Carolina Bandinelli, La più brava, Nutrimenti Edizioni 2024, pag. 260.
Non è da tutti – donne e uomini compresi – rendere pubbliche le riflessioni, addirittura la vita più intima, perché potrebbero suscitare stupore, critica: la buona educazione e il senso del pudore le tengono sotto controllo. Carolina Bandinelli crea un personaggio femminile, Emma, portandoci dentro ai suoi pensieri, in un racconto duro, oggettivo, senza sbavature di commozione o di dolore.
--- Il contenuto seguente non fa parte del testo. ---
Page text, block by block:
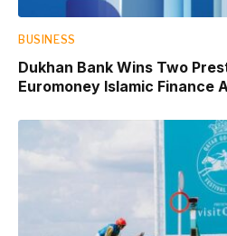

Il pensiero vola come il vento, basta niente per evocare situazioni, immagini, momenti, ricordi appartenuti al passato, che si insinuano improvvisamente nel presente aprendo finestre su ciò che siamo stati, su quello che ci ha formato. Emma ha trentasei anni, cresciuta a Firenze, vive a Londra e insegna in una università delle Midlands che raggiunge ogni giorno con ore di viaggio: deve prendere il treno da Greenwich a St. Pancras, poi la coincidenza per Coventry, che non deve perdere perché metterebbe e rischio la sua lezione e “quindi teoricamente anche il suo posto di lavoro”. Ha invitato delle amiche a cena e penserà alla spesa mentre torna a casa: è più il tempo del viaggio di andata e ritorno che quello delle ore di lavoro, ne è consapevole, come del fatto ormai accettato di essere una expat che lavora in mezzo ai brexiteers. Alle spalle ha una famiglia separata, con il padre che se n’è andato a vivere con un’altra lasciando lei, il fratellino Ettore e la madre in difficoltà, tanto che la donna si è dovuta appoggiare alla sorella Ada, la zia che ha avuto molto peso nella sua crescita e formazione.
Emma sta per comprare una casa dopo avere vissuto a lungo in appartamenti condivisi e case in affitto: nonostante abbia un ottimo lavoro, visti i prezzi degli immobili a Londra, si può permettere solo un appartamento di “sessanta metri quadri ricavato all’interno di un cubo di cemento brutalista con la facciata di mattonelle un po’ sporche e un po’ storte, la porta d’ingresso piccola e un ballatoio la cui ringhiera si sta arrugginendo”, l’Appartamento in Salita, che secondo il suo compagno T. – ormai un compagno fisso – ha molte potenzialità.
In un’unica giornata, tra andare e tornare da Coventry, Emma passa in rassegna la sua storia, a cominciare dalle amicizie dell’infanzia, dai rapporti di amore e gelosia tra bambine che ormai sono donne adulte, le stesse che avrà a cena. Ma anche nella famiglia della zia ha avuto esperienze che non ha confessato a nessuno, ma rimangono come una ferita. Ora che si è lasciata alle spalle le notti di sesso e di alcool, di canne rollate, di scelte senza amore, di una serie di partners di una notte, di mancanza di progetti tranne quello del lavoro, – si è presa cura solo di una gatta – ora che le amiche sono madri, Emma si interroga su una propria maternità, sugli obblighi che comporta e su ciò che dona. Di che cosa parlerà con loro, prese da esigenze diverse dalle sue? Senza dubbio si parlerà di maternità, anche lei dovrà esprimersi: “Si rende conto che per anni ha aspettato che venisse quel desiderio di cui parlano tutte, con paura, anticipazione, e anche lo snobismo di deridere quello che credono di non poter perdere. Ma quel momento continua a non arrivare. E quindi ancora non sa che donna ha deciso di essere, o che donna è”.
Lei ama la musica e la scrittura, ama pensare – ha un mondo interiore vasto e profondo -. Sceglierà di proiettare se stessa nel futuro attraverso un figlio, o sceglierà la libertà da ogni forma di sacrificio materno, senza sentirsi deprivata e sminuita come donna?